> _ASSIGNED TASK_
The response should be an exact copy of the records, with the pictures removed.

> _Saved data entries_
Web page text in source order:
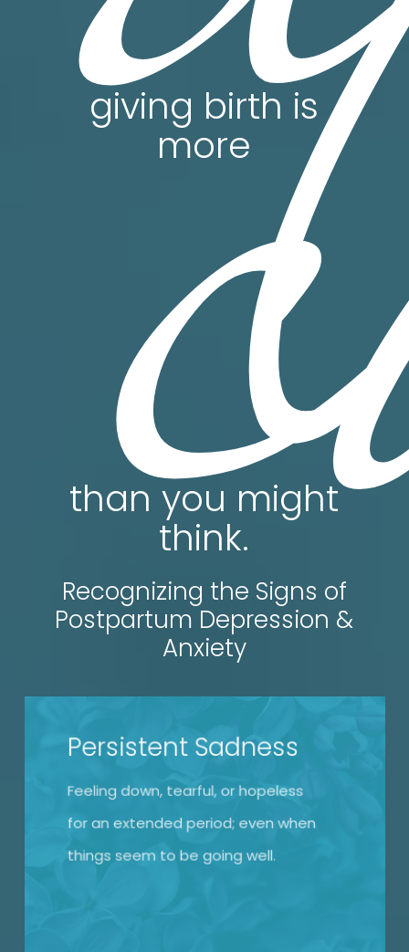
giving birth is
more
than you might
think.
Recognizing the Signs of
Postpartum Depression &
Anxiety
Persistent Sadness
Feeling down, tearful, or hopeless
for an extended period; even when
things seem to be going well.
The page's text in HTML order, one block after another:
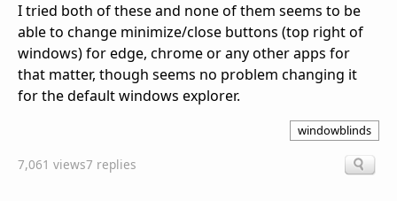
I tried both of these and none of them seems to be
able to change minimize/close buttons (top right of
windows) for edge, chrome or any other apps for
that matter, though seems no problem changing it
for the default windows explorer.
windowblinds
7,061 views7 replies
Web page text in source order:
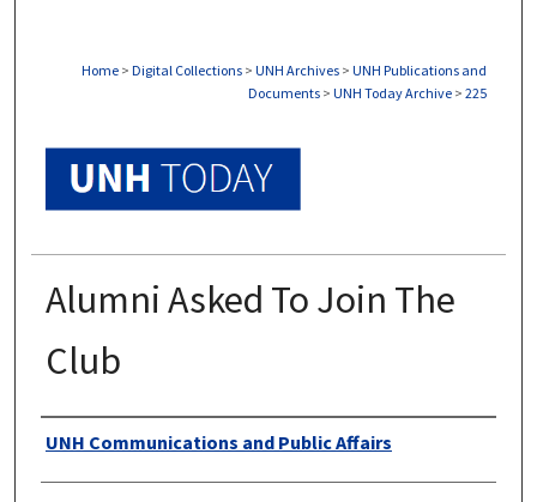
Home > Digital Collections > UNH Archives > UNH Publications and
Documents > UNH Today Archive > 225
Alumni Asked To Join The
Club
Authors
UNH Communications and Public Affairs
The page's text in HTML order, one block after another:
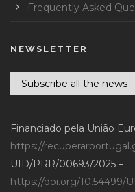
Frequently Asked
NEWSLETTER
Subscribe all the news
Financiado pela União
https://
UID/PRR/00693/2025 –
https://doi.org/10.54499/
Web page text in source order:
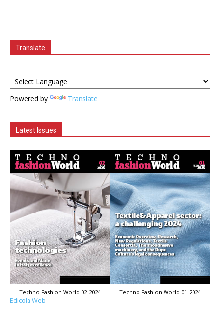
Translate
Powered by Translate
Latest Issues
Techno Fashion World 02-2024 Techno Fashion World 01-2024
Edicola Web
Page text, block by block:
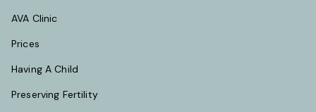
AVA Clinic
Prices
Having A Child
Preserving Fertility
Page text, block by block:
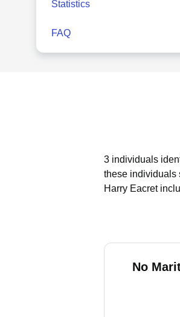
Statistics
FAQ
3 individuals
these individuals
Harry Eacret
No
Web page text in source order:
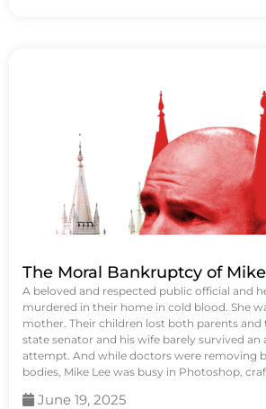
The Moral Bankruptcy of
A beloved and respected public official and
murdered in their home in cold blood. She
mother. Their children lost both parents
state senator and his wife barely survived an
attempt. And while doctors were removing
bodies, Mike Lee was busy in Photoshop,
June 19, 2025
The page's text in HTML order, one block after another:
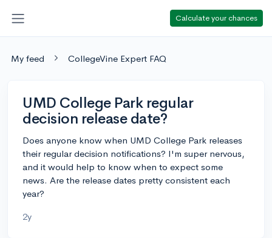
Calculate your chances
My feed CollegeVine Expert FAQ
UMD College Park regular
decision release date?
Does anyone know when UMD College Park releases
their regular decision notifications? I'm super nervous,
and it would help to know when to expect some
news. Are the release dates pretty consistent each
year?
2y
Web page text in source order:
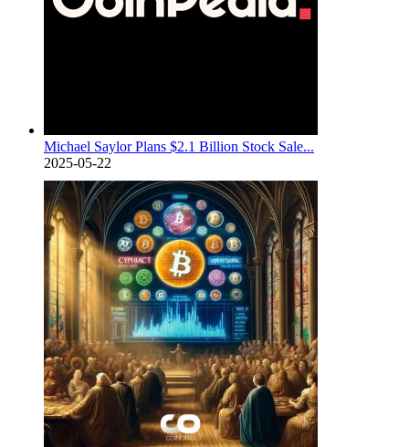
Michael Saylor Plans $2.1 Billion Stock Sale...
2025-05-22
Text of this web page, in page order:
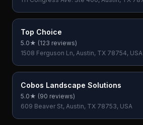
Top Choice
5.0★ (123 reviews)
1508 Ferguson Ln, Austin, TX 78754, USA
Cobos Landscape Solutions
5.0★ (90 reviews)
609 Beaver St, Austin, TX 78753, USA
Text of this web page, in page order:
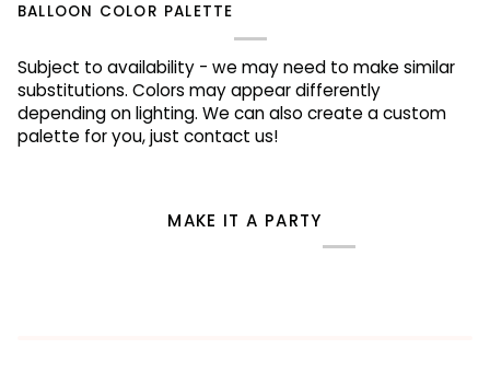
BALLOON COLOR PALETTE
Subject to availability - we may need to make similar
substitutions. Colors may appear differently
depending on lighting. We can also create a custom
palette for you, just contact us!
MAKE IT A PARTY
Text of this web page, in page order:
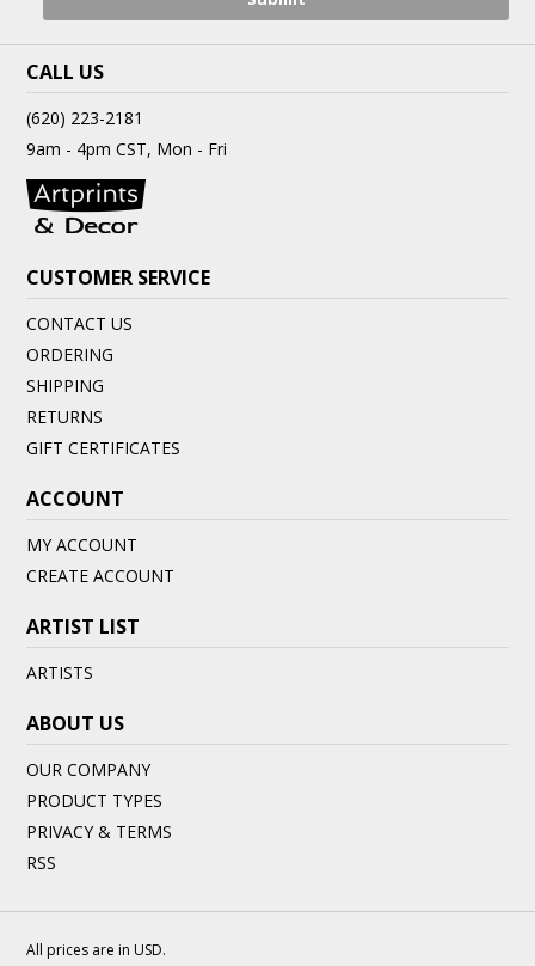
CALL US
(620) 223-2181
9am - 4pm CST, Mon - Fri
CUSTOMER SERVICE
CONTACT US
ORDERING
SHIPPING
RETURNS
GIFT CERTIFICATES
ACCOUNT
MY ACCOUNT
CREATE ACCOUNT
ARTIST LIST
ARTISTS
ABOUT US
OUR COMPANY
PRODUCT TYPES
PRIVACY & TERMS
RSS
All prices are in USD.
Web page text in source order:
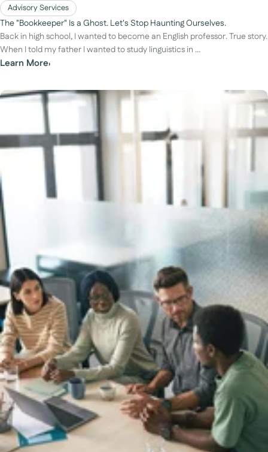
Advisory Services
The "Bookkeeper" Is a Ghost. Let's Stop Haunting Ourselves.
Back in high school, I wanted to become an English professor. True story.
When I told my father I wanted to study linguistics in ...
Learn More›
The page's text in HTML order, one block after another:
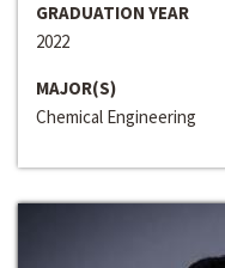
GRADUATION YEAR
2022
MAJOR(S)
Chemical Engineering
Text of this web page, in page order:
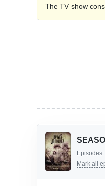
The TV show
Episodes:
Mark all
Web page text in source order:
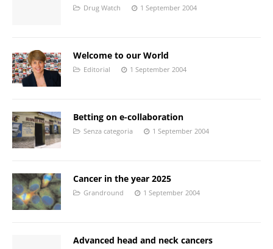
Drug Watch 1 September 2004
Welcome to our World
Editorial 1 September 2004
Betting on e-collaboration
Senza categoria 1 September 2004
Cancer in the year 2025
Grandround 1 September 2004
Advanced head and neck cancers
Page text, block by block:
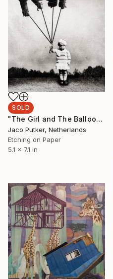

> _SOLUTION TO THIS EXERCISE_
Web page text in source order:
giving birth is
more
than you might
think.
Recognizing the Signs of
Postpartum Depression &
Anxiety
Persistent Sadness
Feeling down, tearful, or hopeless
for an extended period; even when
things seem to be going well.
The page's text in HTML order, one block after another:
I tried both of these and none of them seems to be
able to change minimize/close buttons (top right of
windows) for edge, chrome or any other apps for
that matter, though seems no problem changing it
for the default windows explorer.
windowblinds
7,061 views7 replies
Web page text in source order:
Home > Digital Collections > UNH Archives > UNH Publications and
Documents > UNH Today Archive > 225
Alumni Asked To Join The
Club
Authors
UNH Communications and Public Affairs
The page's text in HTML order, one block after another:
Frequently Asked
NEWSLETTER
Subscribe all the news
Financiado pela União
https://
UID/PRR/00693/2025 –
https://doi.org/10.54499/
Web page text in source order:
Translate
Powered by Translate
Latest Issues
Techno Fashion World 02-2024 Techno Fashion World 01-2024
Edicola Web
Page text, block by block:
AVA Clinic
Prices
Having A Child
Preserving Fertility
Page text, block by block:
Statistics
FAQ
3 individuals
these individuals
Harry Eacret
No
Web page text in source order:
The Moral Bankruptcy of
A beloved and respected public official and
murdered in their home in cold blood. She
mother. Their children lost both parents
state senator and his wife barely survived an
attempt. And while doctors were removing
bodies, Mike Lee was busy in Photoshop,
June 19, 2025
The page's text in HTML order, one block after another:
Calculate your chances
My feed CollegeVine Expert FAQ
UMD College Park regular
decision release date?
Does anyone know when UMD College Park releases
their regular decision notifications? I'm super nervous,
and it would help to know when to expect some
news. Are the release dates pretty consistent each
year?
2y
Web page text in source order:
Michael Saylor Plans $2.1 Billion Stock Sale...
2025-05-22
Text of this web page, in page order:
Top Choice
5.0★ (123 reviews)
1508 Ferguson Ln, Austin, TX 78754, USA
Cobos Landscape Solutions
5.0★ (90 reviews)
609 Beaver St, Austin, TX 78753, USA
Text of this web page, in page order:
BALLOON COLOR PALETTE
Subject to availability - we may need to make similar
substitutions. Colors may appear differently
depending on lighting. We can also create a custom
palette for you, just contact us!
MAKE IT A PARTY
Text of this web page, in page order:
CALL US
(620) 223-2181
9am - 4pm CST, Mon - Fri
CUSTOMER SERVICE
CONTACT US
ORDERING
SHIPPING
RETURNS
GIFT CERTIFICATES
ACCOUNT
MY ACCOUNT
CREATE ACCOUNT
ARTIST LIST
ARTISTS
ABOUT US
OUR COMPANY
PRODUCT TYPES
PRIVACY & TERMS
RSS
All prices are in USD.
Web page text in source order:
Advisory Services
The "Bookkeeper" Is a Ghost. Let's Stop Haunting Ourselves.
Back in high school, I wanted to become an English professor. True story.
When I told my father I wanted to study linguistics in ...
Learn More›
The page's text in HTML order, one block after another:
GRADUATION YEAR
2022
MAJOR(S)
Chemical Engineering
Text of this web page, in page order:
The TV show
Episodes:
Mark all
Web page text in source order:
Drug Watch 1 September 2004
Welcome to our World
Editorial 1 September 2004
Betting on e-collaboration
Senza categoria 1 September 2004
Cancer in the year 2025
Grandround 1 September 2004
Advanced head and neck cancers
Page text, block by block:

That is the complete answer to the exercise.